Waldersee is a village in Dessau-Roßlau , an independent city in Saxony-Anhalt . It emerged from the two earlier places Jonitz and Naundorf.

geography

location

Waldersee is located around three kilometers east of Dessau city center on Landstrasse 133 . The place is located in the middle of a meadow landscape around four kilometers from the mouth of the Mulde into the Elbe . As a result of this location, Waldersee is often threatened by flooding when the snowmelts annually and during prolonged heavy rain due to the rise in river levels. Last was the 60 m above sea level. Location located at NHN in 2002 completely flooded during the flood of the century . In the north, Waldersee borders the Middle Elbe Biosphere Reserve .

Settlement geography

The district of Waldersee is largely built up with single-family houses. In the center of the village he has a small but sufficient range of retail and services. There is a public transport connection to the city center of Dessau for additional local supplies .

history

Naundorf was first mentioned in 1159 when the Ballenstedt monastery sold its two Slavic hamlets Nimiz and Nauzedele to Flemish settlers. These formed a village called Nyendorp (Naundorf). Naundorf is therefore older than Dessau itself and is considered the oldest village in Anhalt .

The castle Waldesian , north of Waldersee at the confluence of depression and furs located, was first mentioned in 1212 and existed until 1341, after it had been previously destroyed by a flood.

In 1339 Naundorf came into the possession of the Anhalt princes and was acquired by the Dessau City Council in 1433 as Mark Naundorf and devastated around 1439. In 1512, Prince Ernst von Anhalt acquired the village of Jonitz from Nienburg Abbey . In 1707 Prince Leopold von Anhalt-Dessau bought the Mark Naundorf back from the city, set up a Vorwerk there and had a flood protection wall built, the so-called Sweden Wall . The church was built in Jonitz from 1722 to 1725. However, it received its characteristic tower between 1816 and 1822. In 1729 a princely water mill, the Jonitzer Mühle, was built.

Prince Franz acquired the Vogelherd near Jonitz in 1753. From 1774, a small castle was built on the site based on designs by Friedrich Wilhelm von Erdmannsdorff and, by master horticulturalist Johann Friedrich Eyserbeck, a garden for his wife Luise , the Luisium . Between 1784 and 1786 the Gustavusburg , also known as the Schwedenhaus , was built on the outskirts towards Wörlitz .

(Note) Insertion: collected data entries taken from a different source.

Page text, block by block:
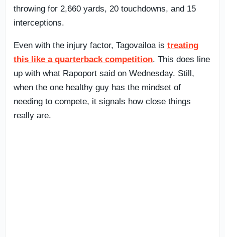
throwing for 2,660 yards, 20 touchdowns, and 15
interceptions.
Even with the injury factor, Tagovailoa is treating
this like a quarterback competition. This does line
up with what Rapoport said on Wednesday. Still,
when the one healthy guy has the mindset of
needing to compete, it signals how close things
really are.
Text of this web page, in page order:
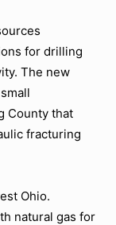
for drilling
The new
County that
fracturing
Ohio.
natural gas for
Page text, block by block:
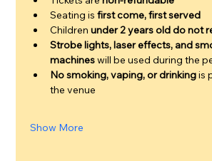
Seating is first come, first served
Children under 2 years old do not
Strobe lights, laser effects, and
machines will be used during the
No smoking, vaping, or drinking is
the venue
Show More
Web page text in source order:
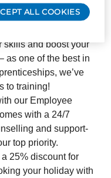
skills and boost your
as one of the best in
we’ve
to training!
our Employee
with a 24/7
and support-
top priority.
25% discount for
your holiday with
ALL COOKIES
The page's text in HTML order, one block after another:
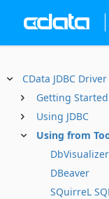
CData JDBC
Getting Started
Using JDBC
Using from
DbVisualizer
DBeaver
SQuirreL
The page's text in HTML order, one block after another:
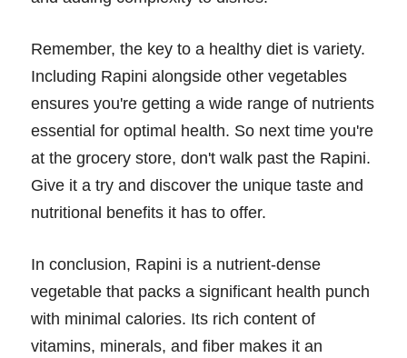
Remember, the key to a healthy diet is variety.
Including Rapini alongside other vegetables
ensures you're getting a wide range of nutrients
essential for optimal health. So next time you're
at the grocery store, don't walk past the Rapini.
Give it a try and discover the unique taste and
nutritional benefits it has to offer.
In conclusion, Rapini is a nutrient-dense
vegetable that packs a significant health punch
with minimal calories. Its rich content of
vitamins, minerals, and fiber makes it an
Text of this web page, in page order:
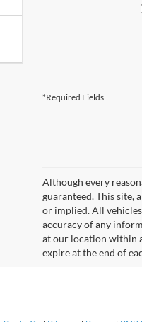
*Required Fields
Although every
guaranteed. This site,
or implied. All
accuracy of any
at our location within
expire at the end of
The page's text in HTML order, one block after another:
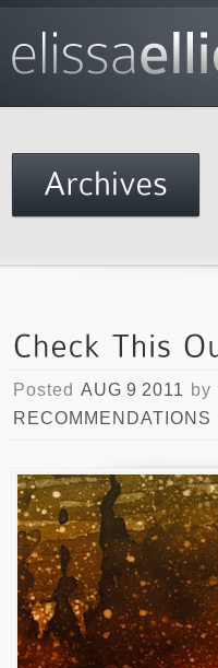
Posted AUG 9 2011 by
RECOMMENDATIONS
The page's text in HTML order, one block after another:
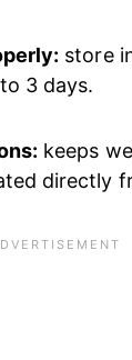
store
3 days.
keeps
directly
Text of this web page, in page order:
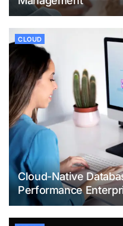
CLOUD
Cloud-Native
Performance
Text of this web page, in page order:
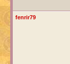
fenrir79
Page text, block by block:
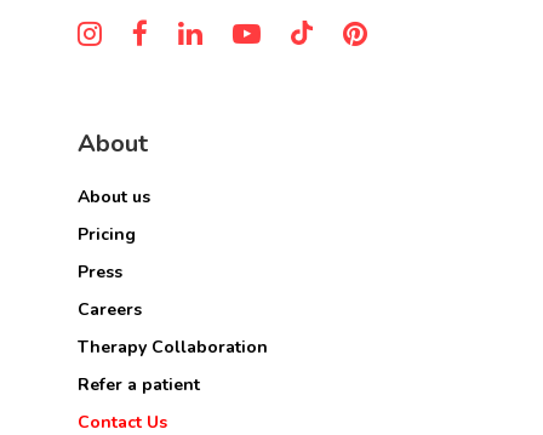
About
About us
Pricing
Press
Careers
Therapy Collaboration
Refer a patient
Contact Us
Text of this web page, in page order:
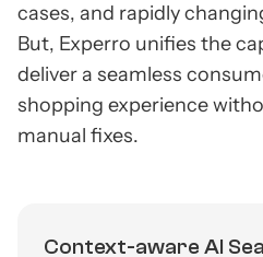
cases, and rapidly
But, Experro unifies the
deliver a seamless
shopping experience
manual fixes.
Context-aware AI
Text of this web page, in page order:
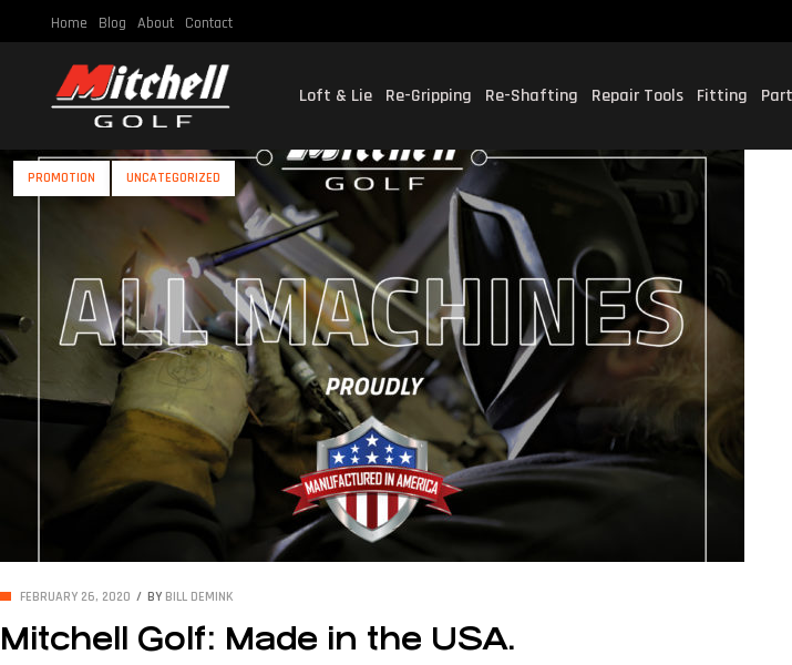
Home Blog About Contact
Loft & Lie Re-Gripping Re-Shafting Repair Tools Fitting
PROMOTION UNCATEGORIZED
FEBRUARY 26, 2020 BY BILL DEMINK
Mitchell Golf: Made in the USA.
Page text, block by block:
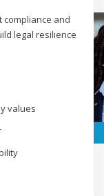
compliance and
legal resilience
values
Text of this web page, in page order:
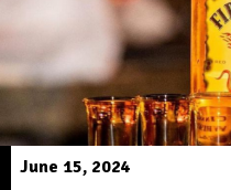
June 15, 2024
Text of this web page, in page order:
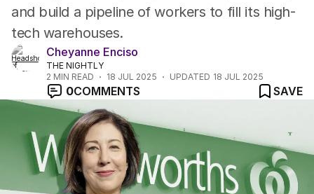
and build a pipeline of workers to fill its high-
tech warehouses.
Cheyanne Enciso
THE NIGHTLY
2 MIN READ 18 JUL 2025 UPDATED 18 JUL 2025
0COMMENTS SAVE
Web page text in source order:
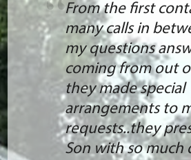
From the first
many calls in
my questions
coming from out
they made special
arrangements to
requests..they
Son with so much
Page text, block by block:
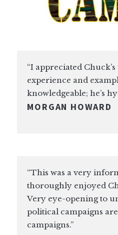
“I appreciated
experience and
knowledgeable; he’s
MORGAN HOWARD
“This was a very
thoroughly enjoyed
Very eye-opening to
political campaigns
campaigns.”
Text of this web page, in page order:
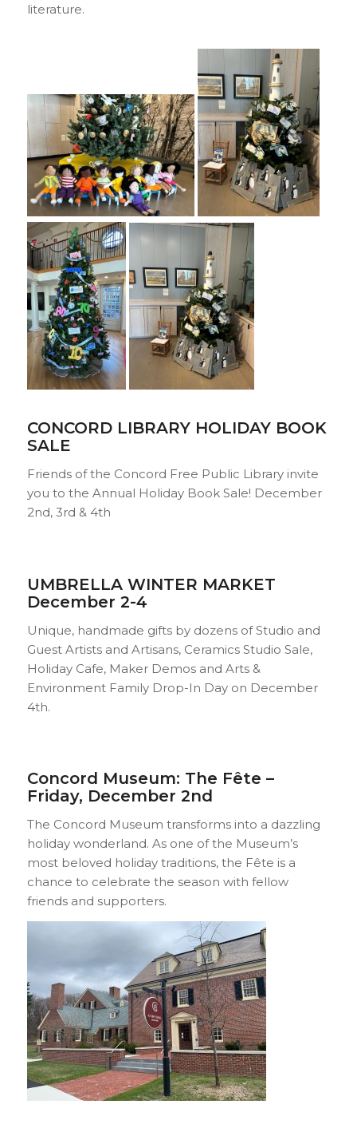
literature.
CONCORD LIBRARY HOLIDAY BOOK
SALE
Friends of the Concord Free Public Library invite
you to the Annual Holiday Book Sale! December
2nd, 3rd & 4th
UMBRELLA WINTER MARKET
December 2-4
Unique, handmade gifts by dozens of Studio and
Guest Artists and Artisans, Ceramics Studio Sale,
Holiday Cafe, Maker Demos and Arts &
Environment Family Drop-In Day on December
4th.
Concord Museum: The Fête –
Friday, December 2nd
The Concord Museum transforms into a dazzling
holiday wonderland. As one of the Museum’s
most beloved holiday traditions, the Fête is a
chance to celebrate the season with fellow
friends and supporters.
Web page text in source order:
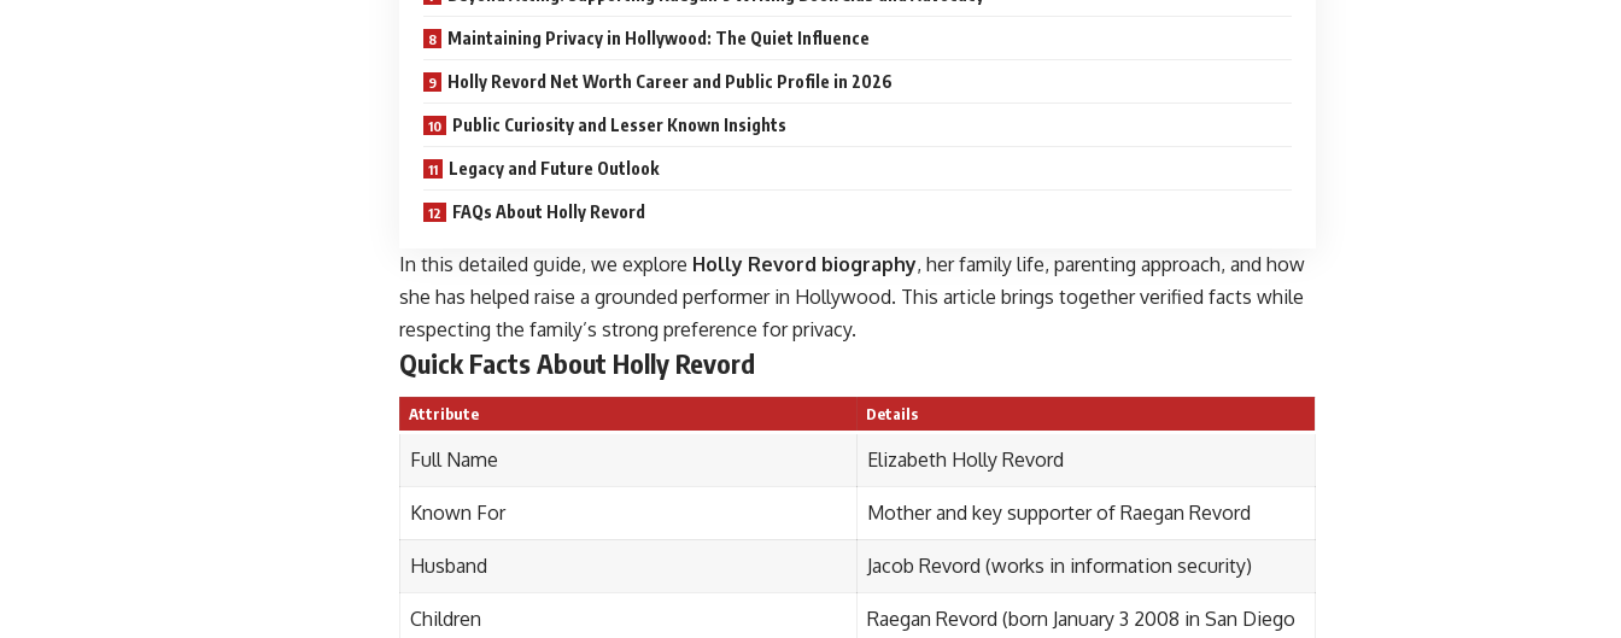
Maintaining Privacy in Hollywood: The Quiet Influence
Holly Revord Net Worth Career and Public Profile in 2026
Public Curiosity and Lesser Known Insights
Legacy and Future Outlook
FAQs About Holly Revord
In this detailed guide, we explore Holly Revord biography, her family life, parenting approach, and how
she has helped raise a grounded performer in Hollywood. This article brings together verified facts while
respecting the family’s strong preference for privacy.
Quick Facts About Holly Revord
Attribute Details
Full Name Elizabeth Holly Revord
Known For Mother and key supporter of Raegan Revord
Husband Jacob Revord (works in information security)
Children
Raegan Revord (born January 3 2008 in San Diego
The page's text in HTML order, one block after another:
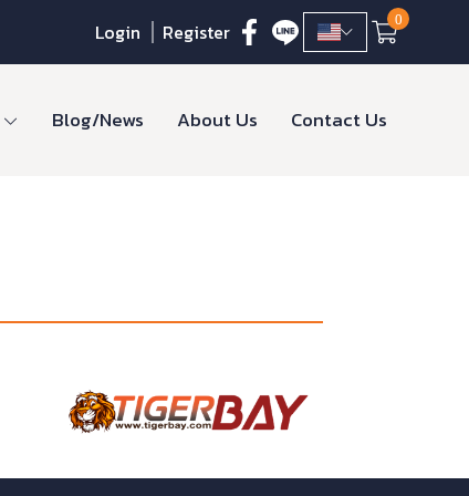
Login Register 0
Blog/News About Us Contact Us
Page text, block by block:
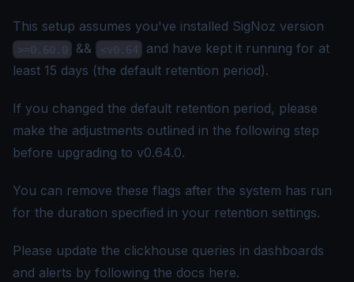
This setup assumes you've installed SigNoz version
>=0.60.0 && <v0.64
and have kept it running for at
least 15 days (the default retention period).
If you changed the default retention period, please
make the adjustments outlined in the following step
before upgrading to v0.64.0.
You can remove these flags after the system has run
for the duration specified in your retention settings.
Please update the clickhouse queries in dashboards
and alerts by following the docs here.
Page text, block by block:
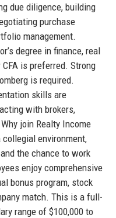
due diligence, building
purchase
management.
degree in finance, real
is preferred. Strong
is required.
skills are
with brokers,
join Realty Income
environment,
the chance to work
enjoy comprehensive
bonus program, stock
match. This is a full-
range of $100,000 to

In 1893 Jonitz got a railway connection through the Dessau-Wörlitzer Railway and a train station; a year later, the Reichspost opened the town's first postal agency . Jonitz has been connected to the gas supply network of the Deutsche Continental-Gas-Gesellschaft since 1899 .

The places Jonitz and Naundorf were incorporated into Dessau on May 1, 1930 , but were outsourced again on April 15, 1933. On April 1, 1935, both communities were united under the name Jonitz-Naundorf and on July 31, 1935, based on the old Waldeser , renamed Waldersee .

A Junkers settlement with 512 houses was built in Waldersee for the workers of the Junkers aircraft and engine works in Dessau, which were created as part of the German rearmament . 130 inhabitants fell during the Second World War . In the last days of the war the Volkssturm was deployed . At the urging of the population, negotiations were started with the approaching US troops, which led to the occupation of the place on April 23, 1945. According to the Allied agreements of Yalta , the place was handed over to the Red Army on May 4, 1945 after the withdrawal of the American forces .

On November 1, 1945, the community of Waldersee was again incorporated into Dessau. In the immediate post-war period, the place took in 700 evacuees from the heavily destroyed Dessau and around 1,000 resettlers .

In 1953, a subsidiary of VEB Elektromotorenwerke Dessau was created in Waldersee .

Since the implementation of the GDR's chemical program, pollutants from industrial wastewater discharges in the Bitterfeld area have polluted the trough leading through Waldersee so severely that the place's drinking water supply was increasingly impaired. Since the state did not provide any remedial measures, a water pipe construction interest group was formed in the town in the early 1970s : citizens laid water pipes for a new drinking water network on their own at weekends and after work ( evening brigade ).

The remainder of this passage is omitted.